Large dog breeds like Labrador Retrievers and German Shepherds are certainly popular, but we bet there are a lot of things you don’t know about them (unless, of course, you are a dedicated reader of our breed profiles, in which case you get two big paws up).
Despite his name, the Australian Shepherd does not hail from
the Land Down Under. The breed was developed right here in the United States.
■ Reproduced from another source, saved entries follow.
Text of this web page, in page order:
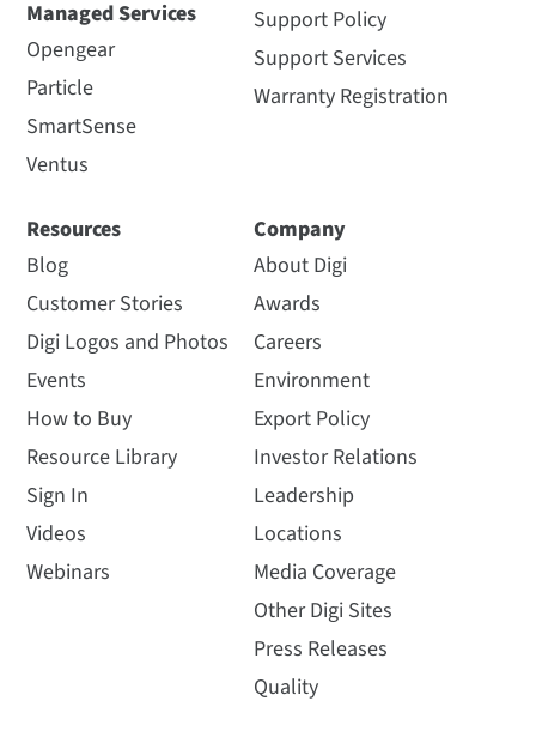
Managed Services
Opengear
Particle
SmartSense
Ventus
Support Policy
Support Services
Warranty Registration
Resources
Blog
Customer Stories
Digi Logos and Photos
Events
How to Buy
Resource Library
Sign In
Videos
Webinars
Company
About Digi
Awards
Careers
Environment
Export Policy
Investor Relations
Leadership
Locations
Media Coverage
Other Digi Sites
Press Releases
Quality

So why the misnomer? His possible ancestors include long-haired,
bobtailed, Collie-type dogs from Australia; German sheepdogs exported to
Australia and known there as German Koolies; and herding dogs brought by Basque
shepherds who came to work in the United States both before and after World War
Fans of the movie Balto know that the Siberian Husky's biggest claim to fame occurred in 1925 when people in Nome, Alaska, suffered a
diphtheria epidemic in the middle of winter. To get desperately needed
antitoxin to Nome, a team of about 20 mushers traveled nearly 700 miles from
Anchorage in six days in extremely cold conditions.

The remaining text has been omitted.